Y	Hacker News new \| ask \| show \| jobs

by jandrewrogers 1460 days ago

The property being optimized for, relative to B+trees, is extreme compactness of representation. In the pantheon of possible indexing algorithms, B+trees are pretty far on the bloated end of the spectrum in terms of the ratio between data space and index space. All indexes have a scaling performance cliff due to the index structure filling up and eventually overflowing available cache, crowding out the data and forcing page faults for almost every index write. In B+tree indexes this happens relatively early and often.

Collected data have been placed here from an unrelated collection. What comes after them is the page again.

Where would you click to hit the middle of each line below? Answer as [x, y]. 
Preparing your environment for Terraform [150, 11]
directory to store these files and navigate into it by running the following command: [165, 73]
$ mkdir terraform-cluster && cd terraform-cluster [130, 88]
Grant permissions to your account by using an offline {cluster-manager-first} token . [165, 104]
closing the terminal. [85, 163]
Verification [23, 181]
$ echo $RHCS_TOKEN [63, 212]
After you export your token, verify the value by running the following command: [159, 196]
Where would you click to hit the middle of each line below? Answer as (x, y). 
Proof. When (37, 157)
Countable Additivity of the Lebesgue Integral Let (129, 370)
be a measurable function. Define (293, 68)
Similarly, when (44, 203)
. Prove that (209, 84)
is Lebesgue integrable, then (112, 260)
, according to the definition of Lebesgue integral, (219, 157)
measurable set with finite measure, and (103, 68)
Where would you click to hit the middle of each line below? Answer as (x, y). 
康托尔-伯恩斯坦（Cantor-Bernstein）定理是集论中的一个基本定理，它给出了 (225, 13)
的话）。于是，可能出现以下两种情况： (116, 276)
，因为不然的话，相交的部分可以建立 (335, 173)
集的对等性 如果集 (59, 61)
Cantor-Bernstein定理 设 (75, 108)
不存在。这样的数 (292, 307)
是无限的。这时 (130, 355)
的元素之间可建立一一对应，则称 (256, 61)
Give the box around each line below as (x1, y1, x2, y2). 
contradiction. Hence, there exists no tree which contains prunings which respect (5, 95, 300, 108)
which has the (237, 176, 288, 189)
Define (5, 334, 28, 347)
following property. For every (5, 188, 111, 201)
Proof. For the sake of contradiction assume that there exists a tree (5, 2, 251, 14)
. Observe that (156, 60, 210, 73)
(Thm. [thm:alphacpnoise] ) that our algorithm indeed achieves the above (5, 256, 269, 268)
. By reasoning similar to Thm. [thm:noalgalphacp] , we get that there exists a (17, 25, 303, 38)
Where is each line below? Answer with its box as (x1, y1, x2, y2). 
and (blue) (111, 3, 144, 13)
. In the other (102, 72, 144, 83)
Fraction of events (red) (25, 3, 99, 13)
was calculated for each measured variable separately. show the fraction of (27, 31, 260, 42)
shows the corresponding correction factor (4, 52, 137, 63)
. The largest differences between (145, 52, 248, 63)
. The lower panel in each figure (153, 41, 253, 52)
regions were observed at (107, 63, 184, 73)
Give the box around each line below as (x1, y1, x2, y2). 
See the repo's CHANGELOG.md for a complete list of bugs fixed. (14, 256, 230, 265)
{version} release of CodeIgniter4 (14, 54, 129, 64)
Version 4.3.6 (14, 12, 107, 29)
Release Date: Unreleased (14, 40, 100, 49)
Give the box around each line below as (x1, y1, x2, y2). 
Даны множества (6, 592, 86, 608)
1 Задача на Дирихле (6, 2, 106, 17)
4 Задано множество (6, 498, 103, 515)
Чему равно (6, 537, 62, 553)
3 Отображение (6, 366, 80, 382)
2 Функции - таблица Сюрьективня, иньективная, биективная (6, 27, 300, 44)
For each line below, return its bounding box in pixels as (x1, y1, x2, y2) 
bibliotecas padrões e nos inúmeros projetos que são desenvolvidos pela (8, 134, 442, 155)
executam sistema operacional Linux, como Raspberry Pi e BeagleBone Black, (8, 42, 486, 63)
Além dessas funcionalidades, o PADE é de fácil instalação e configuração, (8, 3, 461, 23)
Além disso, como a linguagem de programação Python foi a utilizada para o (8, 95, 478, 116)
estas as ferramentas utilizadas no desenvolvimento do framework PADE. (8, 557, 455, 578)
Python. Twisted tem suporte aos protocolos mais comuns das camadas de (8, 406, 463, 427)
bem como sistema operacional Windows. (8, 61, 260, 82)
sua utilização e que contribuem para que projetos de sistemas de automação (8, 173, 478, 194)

Radically improving index compactness is achieved by loosening design constraints on B+trees: the indexes represent a partial order which only converges on a total order at the limit and the search structure is unbalanced. In the abstract these appear slightly less efficient but it enables the use of selectivity-maximizing succinct representations of the key space that can get pretty close to the information theoretic limits. Scalability gains result from the radical reduction in cache footprint when represented this way.

Optimal compressive indexes are not computable (being equivalent to AI), so the efficient approximation strategies people come up with tend to be diverse, colorful, and sometimes impractical. Tangentially, some flavors have excellent write performance. It is not a trivial algorithm problem but there are a few design families that generalize well to real databases engines. I wouldn't describe this as a fully solved problem but many ordinary cases are covered.

There isn't much incentive to design a relational database engine that can use these types of indexes, since the types of workloads and data models that recommend them usually aren't relational. Someone could, there just isn't much incentive. It is more de rigueur for graph, spatiotemporal, and some types of analytical databases, where there is no other practical option if scalability matters at all.